Purpose: To examine lenticule decentration and visual quality following small incision lenticule extraction (SMILE) using either the coaxially sighted corneal light reflex (CSCLR) or the tear film mark (TFM) centration method.

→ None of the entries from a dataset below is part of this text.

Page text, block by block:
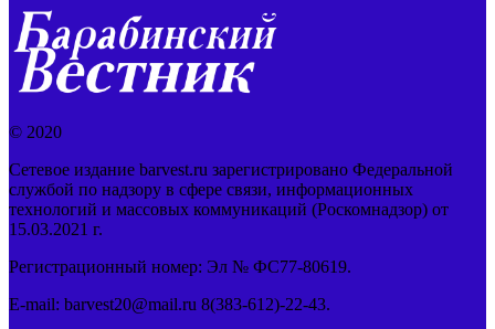
© 2020
Сетевое издание barvest.ru зарегистрировано Федеральной
службой по надзору в сфере связи, информационных
технологий и массовых коммуникаций (Роскомнадзор) от
15.03.2021 г.
Регистрационный номер: Эл № ФС77-80619.
E-mail: barvest20@mail.ru 8(383-612)-22-43.

Methods: A total of 186 eyes from 93 patients were enrolled in this prospective, randomized, contralateral eye comparison study. Each patient had one eye randomly assigned to the CSCLR group (n = 93) and the contralateral eye to the TFM group (n = 93). Visual outcomes, optical zone decentration, contrast sensitivity, corneal higher order aberrations (HOAs), and the relationships between the magnitude of decentration and induced corneal HOAs were evaluated at 3 months postoperatively.

Results: The magnitudes of total decentration (CSCLR: 0.23 ± 0.13; TFM: 0.22 ± 0.13; P = .996), as well as horizontal and vertical decentration, were comparable between the two methods. However, in the angle kappa greater than 200 µm subgroup, a statistically significant smaller horizontal decentered displacement was observed in the CSCLR group (0.01 ± 0.16) compared to the TFM group (0.07 ± 0.18) (P = .024). The induced HOAs and contrast sensitivity were comparable between the two methods (all P > .05). Additionally, significant correlations were identified between total decentered displacement and induced HOAs, including RMS HOAs, RMS coma, vertical coma, and RMS spherical aberration, in both groups.

Conclusions: Both the CSCLR and TFM methods can yield accurate treatment centration and satisfactory visual quality. However, the CSCLR method may contribute to less horizontal decentration in patients with a large preoperative pupil offset. [J Refract Surg. 2025;41(2):e144-e154.].

前瞻性、随机、对侧眼SMILE后晶状体分散的比较:同轴视力的角膜光反射与泪膜标记集中。
目的:采用同轴视角膜光反射(CSCLR)或泪膜标记(TFM)集中法观察小切口晶状体摘除(SMILE)术后晶状体的分散和视觉质量。方法:93例患者共186只眼纳入这项前瞻性、随机、对侧眼比较研究。每例患者有一只眼随机分配到CSCLR组(n = 93),对侧眼随机分配到TFM组(n = 93)。术后3个月评估视力、光学区分散、对比敏感度、角膜高阶像差(hoa)以及分散大小与角膜诱导hoa之间的关系。结果:全偏位大小(CSCLR: 0.23±0.13;Tfm: 0.22±0.13;P = .996),以及水平和垂直分散在两种方法之间具有可比性。然而,在角度kappa大于200µm的亚组中,CSCLR组的水平偏心位移(0.01±0.16)小于TFM组(0.07±0.18)(P = 0.024),具有统计学意义。两种方法的诱导hoa和对比灵敏度具有可比性(P均为0.05)。此外,在两组中,总偏心位移与诱导hoa之间存在显著相关性,包括RMS hoa、RMS昏迷、垂直昏迷和RMS球差。结论:CSCLR法和TFM法均能获得准确的治疗浓度和满意的视觉质量。然而,对于术前瞳孔偏移较大的患者,CSCLR方法可能有助于减少水平偏移。[J].中国光学精密工程,2015;31(2):394 - 394。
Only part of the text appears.